Casos ortodônticos, avaliação de ATM, cirurgias ortognáticas e análises esqueléticas amplas se beneficiam desse tipo de campo. Embora apresente menor resolução relativa, o FOV grande permite avaliar relações anatômicas, assimetrias e padrões estruturais que não seriam perceptíveis em campos reduzidos.

Comparativo clínico
| Tipo de FOV | Campo de Visão | Resolução | Indicações |
|---|---|---|---|
| Pequeno | 4x4 a 5x5 cm | Alta | Endodontia, implantes unitários |
| Médio | 8x8 a 10x10 cm | Intermediária | Seio maxilar, terceiros molares, implantes múltiplos |
| Grande | 12x12 cm ou mais | Menor | Ortodontia, ATM bilateral, reabilitações totais, ortognática |
Como alinhar a solicitação tomográfica ao planejamento clínico
Uma solicitação bem estruturada começa pela definição clara do objetivo do exame. Ao estabelecer a pergunta clínica, o dentista passa a direcionar o exame para a real necessidade do caso.
Um fluxo racional envolve:
- Definir o objetivo diagnóstico ou cirúrgico
- Identificar a região exata de interesse
- Selecionar o FOV compatível com essa região
- Comunicar à radiologia a finalidade do exame
Esse alinhamento garante que a imagem entregue seja funcional, precisa e clinicamente relevante.
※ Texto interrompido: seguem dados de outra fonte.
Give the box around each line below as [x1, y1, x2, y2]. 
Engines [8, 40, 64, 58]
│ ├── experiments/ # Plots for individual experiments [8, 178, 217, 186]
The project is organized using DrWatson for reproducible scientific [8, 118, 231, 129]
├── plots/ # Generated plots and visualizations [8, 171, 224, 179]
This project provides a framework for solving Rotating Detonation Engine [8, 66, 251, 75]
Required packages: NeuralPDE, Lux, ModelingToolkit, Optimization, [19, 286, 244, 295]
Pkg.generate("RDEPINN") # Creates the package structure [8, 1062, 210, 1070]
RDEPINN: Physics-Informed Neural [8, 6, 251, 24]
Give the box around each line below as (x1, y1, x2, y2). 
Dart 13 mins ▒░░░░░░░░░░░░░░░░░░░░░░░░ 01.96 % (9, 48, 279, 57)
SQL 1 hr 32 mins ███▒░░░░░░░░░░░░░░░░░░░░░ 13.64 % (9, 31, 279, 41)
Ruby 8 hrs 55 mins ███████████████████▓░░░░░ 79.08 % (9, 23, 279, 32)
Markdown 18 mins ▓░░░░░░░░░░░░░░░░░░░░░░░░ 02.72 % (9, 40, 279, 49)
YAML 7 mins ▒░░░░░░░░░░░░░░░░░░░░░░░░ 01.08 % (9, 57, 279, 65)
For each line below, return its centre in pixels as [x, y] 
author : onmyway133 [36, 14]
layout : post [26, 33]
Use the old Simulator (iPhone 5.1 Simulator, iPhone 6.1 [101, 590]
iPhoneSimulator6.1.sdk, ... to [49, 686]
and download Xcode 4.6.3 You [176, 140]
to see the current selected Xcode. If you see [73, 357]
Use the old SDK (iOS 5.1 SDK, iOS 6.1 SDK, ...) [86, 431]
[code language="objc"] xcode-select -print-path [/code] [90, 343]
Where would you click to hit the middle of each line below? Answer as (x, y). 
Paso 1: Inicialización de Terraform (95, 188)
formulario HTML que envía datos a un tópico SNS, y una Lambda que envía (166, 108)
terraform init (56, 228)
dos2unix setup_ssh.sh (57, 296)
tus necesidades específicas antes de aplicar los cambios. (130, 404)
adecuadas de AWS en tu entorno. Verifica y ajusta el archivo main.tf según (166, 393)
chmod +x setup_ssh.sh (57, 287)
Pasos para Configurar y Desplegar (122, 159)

Quando a tomografia passa a trabalhar a favor do caso
Quando o FOV é corretamente definido, a tomografia deixa de ser apenas um exame complementar e passa a atuar como extensão do raciocínio clínico. O resultado é um diagnóstico mais claro, um planejamento mais previsível e maior segurança para o paciente.
A qualidade da tomografia não está apenas na tecnologia utilizada, mas na estratégia por trás da solicitação. É nesse ponto que o exame ganha real valor clínico.

Conclusão
A definição do FOV é um dos principais determinantes da qualidade tomográfica. Ao alinhar a solicitação do exame ao objetivo clínico, o dentista eleva o nível do diagnóstico, otimiza o planejamento e protege o paciente de exposições desnecessárias.
Mais do que um parâmetro técnico, o FOV representa uma decisão clínica que impacta diretamente o sucesso do tratamento.